---------- Dataset content

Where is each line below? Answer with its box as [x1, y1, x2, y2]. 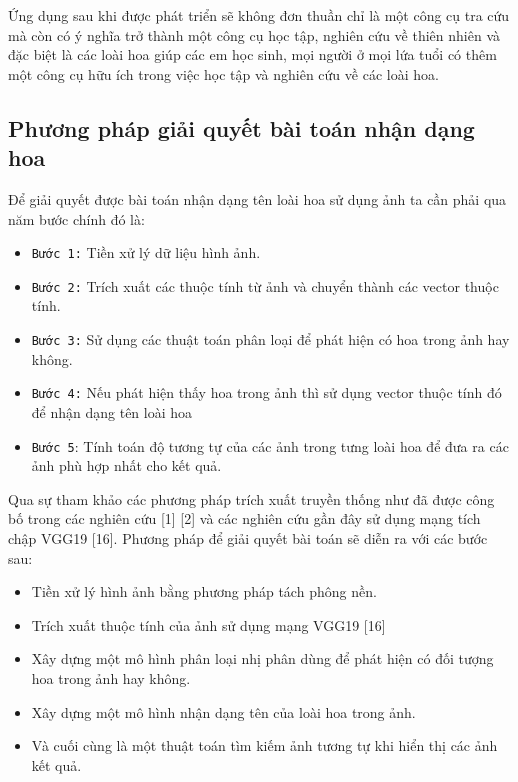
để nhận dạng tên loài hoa [31, 401, 193, 422]
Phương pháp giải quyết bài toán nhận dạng [8, 112, 475, 143]
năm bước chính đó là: [8, 208, 145, 229]
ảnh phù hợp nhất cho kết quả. [31, 455, 222, 476]
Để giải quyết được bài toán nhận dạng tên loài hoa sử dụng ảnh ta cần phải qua [8, 188, 507, 209]
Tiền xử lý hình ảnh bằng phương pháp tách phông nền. [31, 581, 377, 602]
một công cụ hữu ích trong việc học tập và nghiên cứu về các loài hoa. [8, 63, 439, 84]
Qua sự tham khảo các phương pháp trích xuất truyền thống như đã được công [8, 488, 495, 509]
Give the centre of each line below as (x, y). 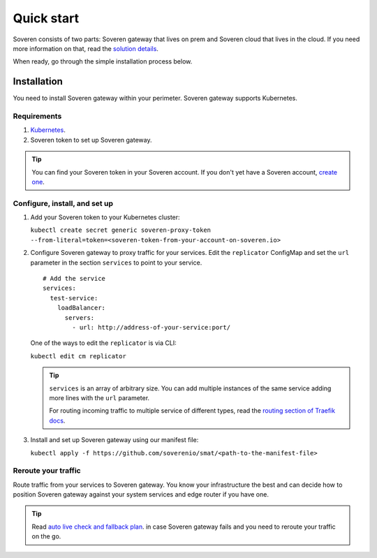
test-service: (74, 298)
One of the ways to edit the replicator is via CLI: (104, 343)
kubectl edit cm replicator (79, 356)
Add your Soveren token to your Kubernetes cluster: (105, 217)
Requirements (37, 116)
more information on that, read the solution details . (86, 48)
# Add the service (74, 279)
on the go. (46, 536)
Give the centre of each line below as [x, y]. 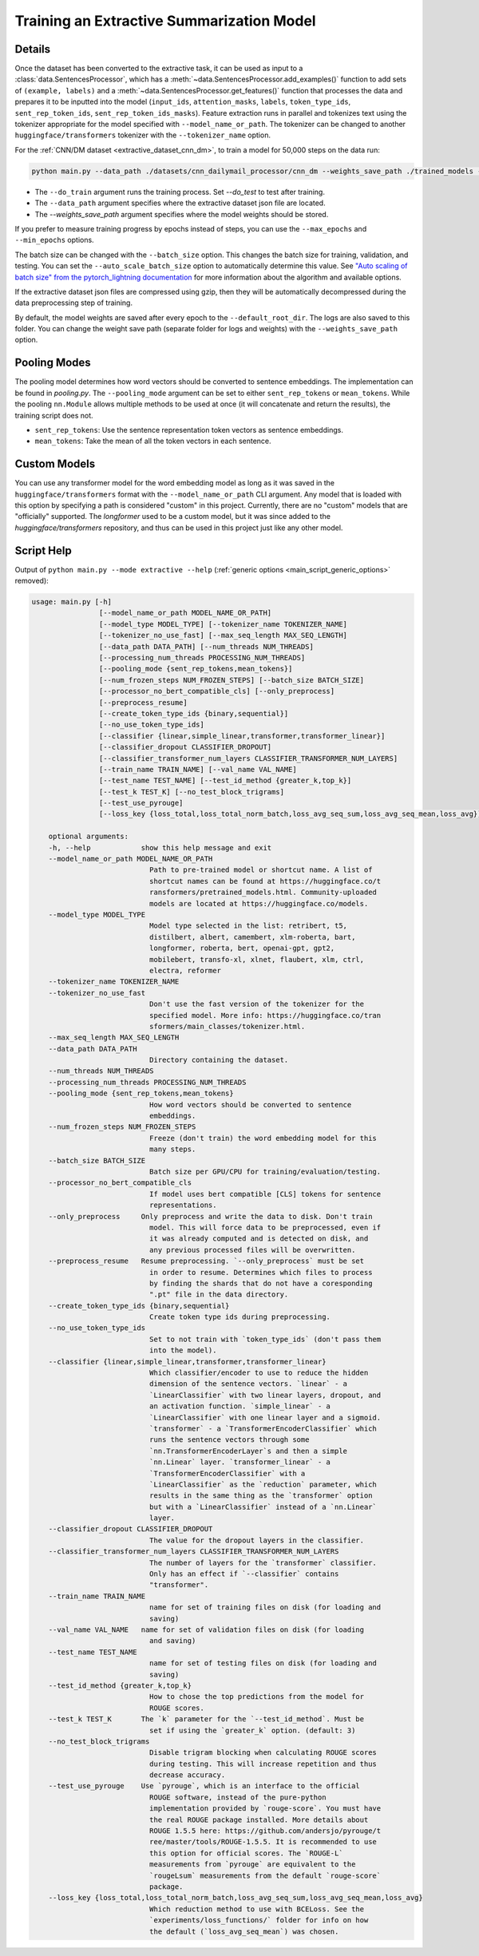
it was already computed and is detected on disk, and [259, 1239]
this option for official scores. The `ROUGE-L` [246, 1853]
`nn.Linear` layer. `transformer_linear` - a [240, 1462]
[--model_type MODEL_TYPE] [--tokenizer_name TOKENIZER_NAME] [223, 624]
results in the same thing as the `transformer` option [261, 1496]
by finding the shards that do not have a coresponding [261, 1283]
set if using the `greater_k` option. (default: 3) [252, 1730]
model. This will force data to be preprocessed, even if [265, 1227]
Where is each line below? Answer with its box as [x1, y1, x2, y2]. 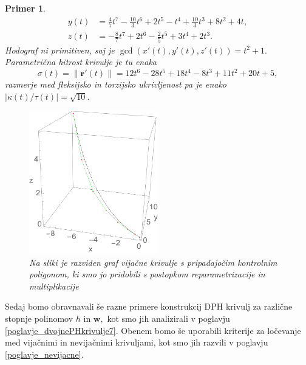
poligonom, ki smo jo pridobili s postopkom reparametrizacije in [29, 268, 265, 280]
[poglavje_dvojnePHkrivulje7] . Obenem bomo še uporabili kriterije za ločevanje [5, 324, 301, 336]
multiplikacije [29, 279, 79, 292]
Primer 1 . [5, 2, 46, 14]
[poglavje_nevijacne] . [5, 347, 84, 360]
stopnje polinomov [5, 312, 73, 325]
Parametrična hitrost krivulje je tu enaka [5, 55, 157, 68]
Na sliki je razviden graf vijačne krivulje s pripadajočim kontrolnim [29, 255, 277, 268]
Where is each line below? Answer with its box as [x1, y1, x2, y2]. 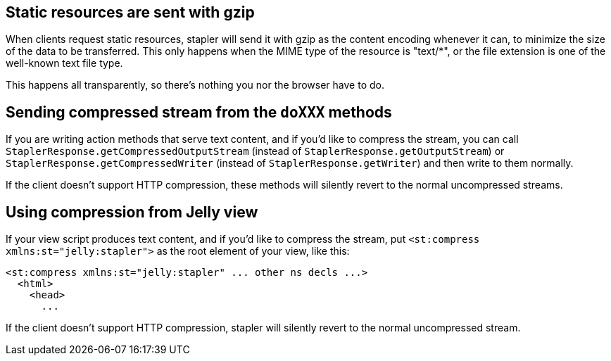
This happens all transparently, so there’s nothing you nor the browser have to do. [6, 79, 384, 91]
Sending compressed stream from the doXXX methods [6, 103, 392, 121]
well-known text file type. [6, 57, 123, 70]
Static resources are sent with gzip [6, 4, 255, 21]
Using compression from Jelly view [6, 203, 258, 221]
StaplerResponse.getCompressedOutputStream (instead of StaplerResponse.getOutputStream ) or [6, 145, 505, 158]
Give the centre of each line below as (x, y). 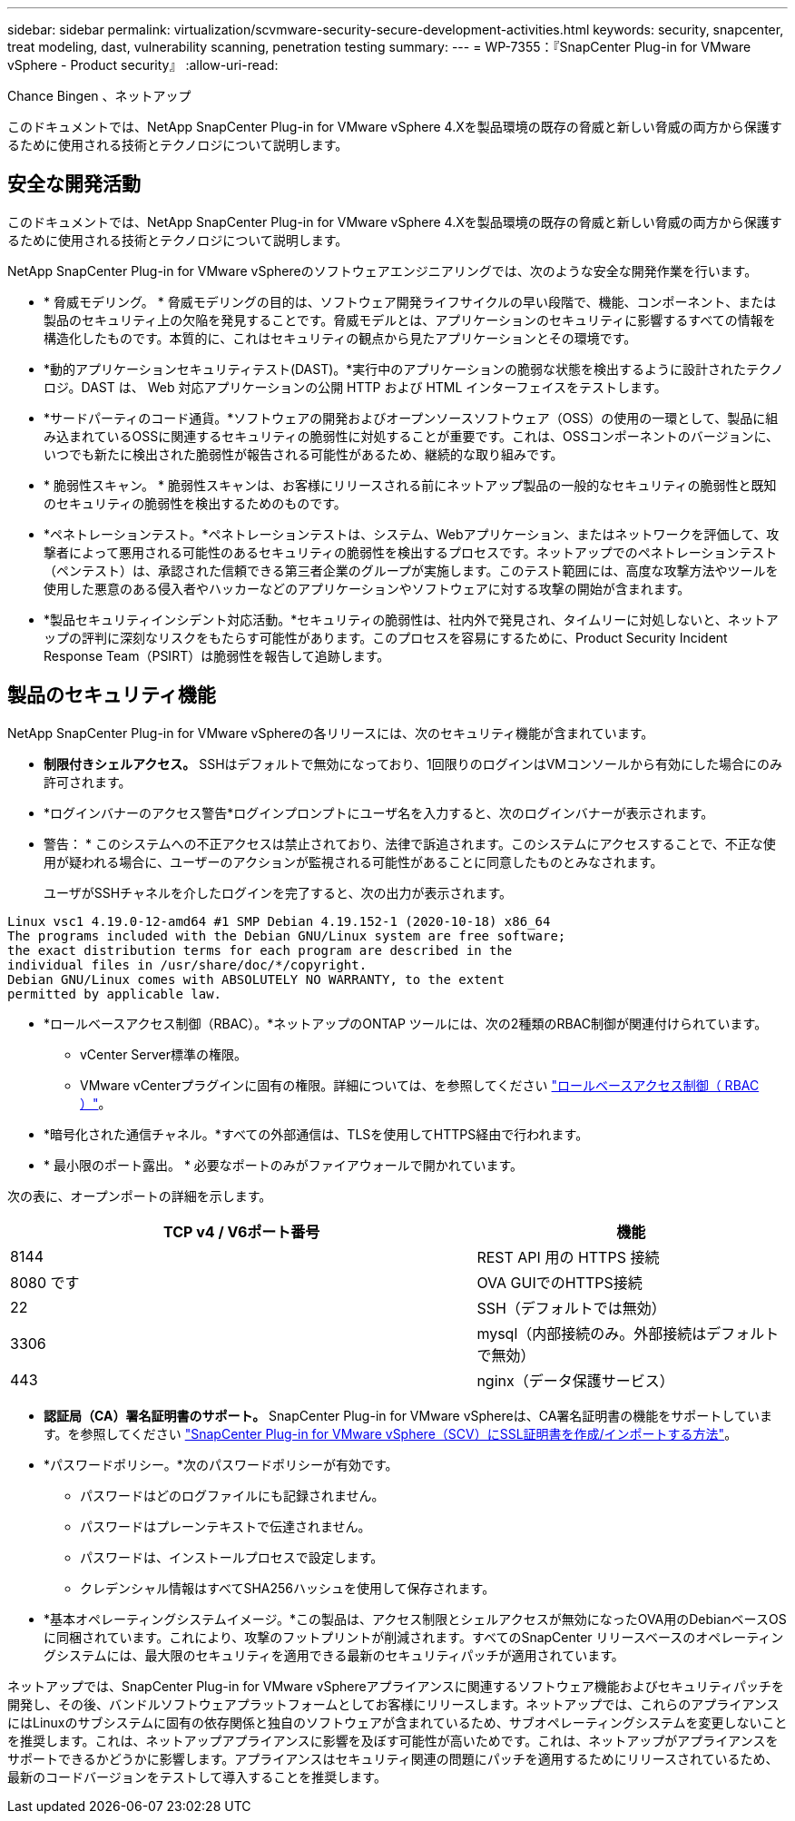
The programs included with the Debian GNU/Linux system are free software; (287, 935)
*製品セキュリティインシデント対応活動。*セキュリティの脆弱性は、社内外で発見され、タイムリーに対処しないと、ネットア (411, 619)
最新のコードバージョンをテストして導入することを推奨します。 (197, 1777)
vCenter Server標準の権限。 (164, 1054)
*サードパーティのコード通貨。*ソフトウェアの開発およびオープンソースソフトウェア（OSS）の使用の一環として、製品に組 (411, 418)
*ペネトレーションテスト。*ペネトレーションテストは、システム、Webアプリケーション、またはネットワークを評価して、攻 (412, 534)
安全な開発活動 (74, 184)
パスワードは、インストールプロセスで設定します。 (232, 1557)
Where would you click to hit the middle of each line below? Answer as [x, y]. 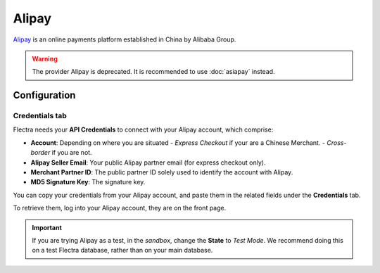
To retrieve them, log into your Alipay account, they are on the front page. [120, 208]
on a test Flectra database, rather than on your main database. [122, 250]
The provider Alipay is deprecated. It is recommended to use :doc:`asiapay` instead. [153, 72]
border [40, 153]
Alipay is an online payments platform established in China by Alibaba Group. [125, 39]
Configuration [44, 95]
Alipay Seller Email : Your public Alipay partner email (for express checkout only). [148, 163]
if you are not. [72, 153]
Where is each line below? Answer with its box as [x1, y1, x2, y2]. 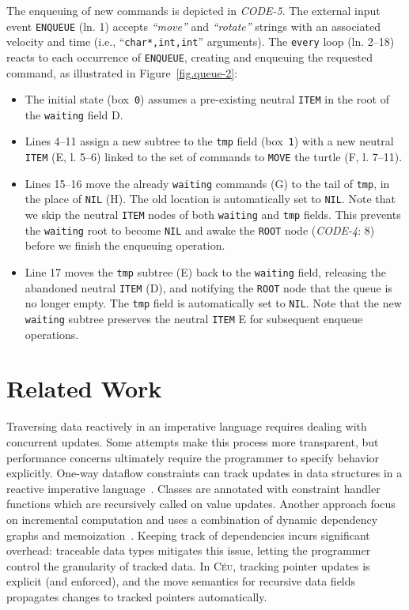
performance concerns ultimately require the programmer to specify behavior [6, 449, 380, 465]
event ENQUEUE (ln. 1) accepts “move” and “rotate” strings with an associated [6, 17, 381, 34]
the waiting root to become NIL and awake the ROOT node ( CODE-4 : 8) [25, 221, 375, 238]
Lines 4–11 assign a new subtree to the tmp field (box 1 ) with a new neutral [25, 133, 394, 149]
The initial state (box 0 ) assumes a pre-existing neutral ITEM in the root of [25, 91, 390, 107]
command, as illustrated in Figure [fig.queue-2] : [6, 64, 238, 81]
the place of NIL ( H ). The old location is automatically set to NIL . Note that [25, 190, 396, 207]
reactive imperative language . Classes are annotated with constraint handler [6, 480, 381, 496]
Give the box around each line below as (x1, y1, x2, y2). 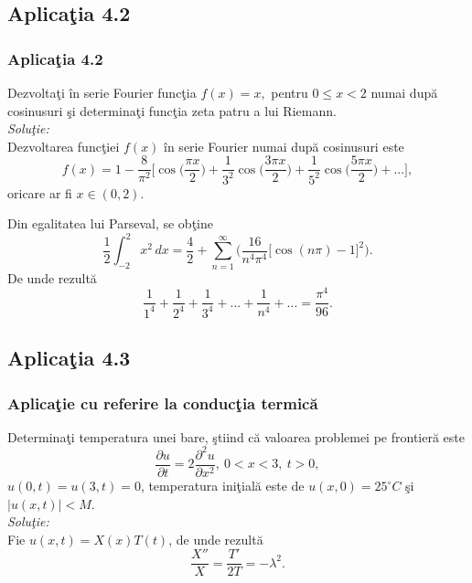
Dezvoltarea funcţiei (7, 136, 120, 155)
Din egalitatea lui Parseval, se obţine (7, 214, 213, 233)
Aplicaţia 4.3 (7, 344, 131, 372)
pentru (271, 83, 308, 101)
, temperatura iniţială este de (140, 476, 305, 495)
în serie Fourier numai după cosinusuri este (164, 136, 404, 155)
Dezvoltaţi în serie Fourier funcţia (7, 83, 197, 101)
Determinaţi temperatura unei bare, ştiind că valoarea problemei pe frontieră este (7, 427, 465, 446)
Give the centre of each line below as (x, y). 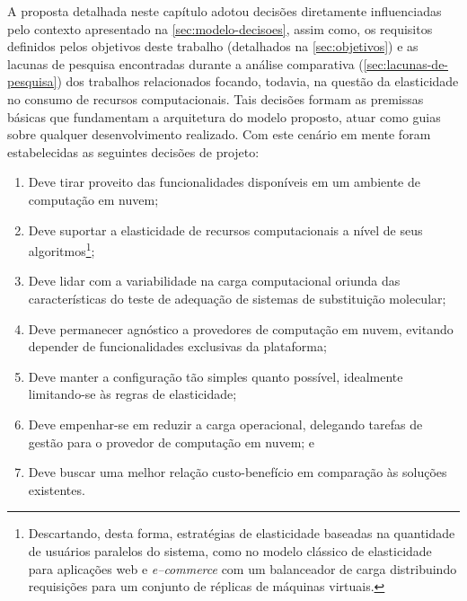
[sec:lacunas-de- (406, 63)
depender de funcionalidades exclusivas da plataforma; (177, 346)
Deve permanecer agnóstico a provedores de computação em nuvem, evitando (241, 328)
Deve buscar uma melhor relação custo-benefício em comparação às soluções (238, 472)
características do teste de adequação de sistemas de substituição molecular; (237, 298)
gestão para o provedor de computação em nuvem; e (172, 442)
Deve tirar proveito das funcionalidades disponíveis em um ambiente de (224, 182)
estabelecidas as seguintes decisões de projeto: (133, 151)
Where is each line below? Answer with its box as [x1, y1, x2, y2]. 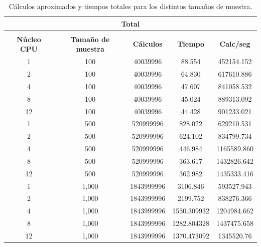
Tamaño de [70, 34, 110, 44]
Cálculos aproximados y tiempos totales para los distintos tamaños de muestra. [9, 1, 252, 11]
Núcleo [17, 34, 41, 44]
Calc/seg [219, 39, 250, 49]
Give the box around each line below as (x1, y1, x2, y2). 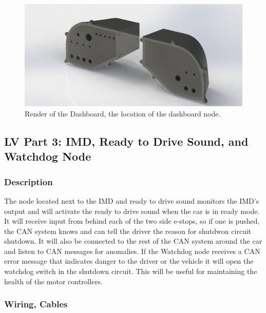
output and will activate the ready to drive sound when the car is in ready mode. (4, 205, 260, 216)
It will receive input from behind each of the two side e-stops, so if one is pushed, (4, 216, 260, 226)
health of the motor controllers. (4, 276, 103, 286)
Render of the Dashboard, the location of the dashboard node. (25, 108, 221, 119)
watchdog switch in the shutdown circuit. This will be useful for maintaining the (4, 266, 257, 277)
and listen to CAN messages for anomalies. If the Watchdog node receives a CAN (4, 245, 260, 256)
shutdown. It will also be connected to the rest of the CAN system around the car (4, 236, 262, 246)
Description (4, 175, 53, 188)
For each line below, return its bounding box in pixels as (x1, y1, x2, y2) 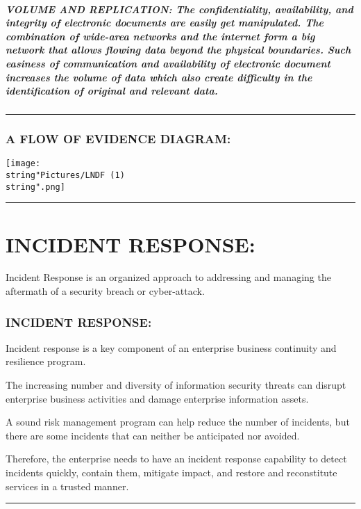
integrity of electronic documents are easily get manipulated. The (6, 15, 324, 30)
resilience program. (6, 354, 86, 369)
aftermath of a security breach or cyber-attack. (6, 284, 205, 298)
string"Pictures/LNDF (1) (6, 170, 125, 180)
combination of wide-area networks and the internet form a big (6, 29, 315, 43)
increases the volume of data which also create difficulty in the (6, 70, 312, 84)
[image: (6, 159, 41, 169)
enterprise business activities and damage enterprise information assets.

--------------------

→ **Prompt**: Only the lines from the one that contains "and listen to" to the end of the records, inclusive, are to be quoted exactly, with pictures excluded.

→ **Output of the task**:
and listen to CAN messages for anomalies. If the Watchdog node receives a CAN (4, 245, 260, 256)
shutdown. It will also be connected to the rest of the CAN system around the car (4, 236, 262, 246)
Description (4, 175, 53, 188)
For each line below, return its bounding box in pixels as (x1, y1, x2, y2) 
integrity of electronic documents are easily get manipulated. The (6, 15, 324, 30)
resilience program. (6, 354, 86, 369)
aftermath of a security breach or cyber-attack. (6, 284, 205, 298)
string"Pictures/LNDF (1) (6, 170, 125, 180)
combination of wide-area networks and the internet form a big (6, 29, 315, 43)
increases the volume of data which also create difficulty in the (6, 70, 312, 84)
[image: (6, 159, 41, 169)
enterprise business activities and damage enterprise information assets.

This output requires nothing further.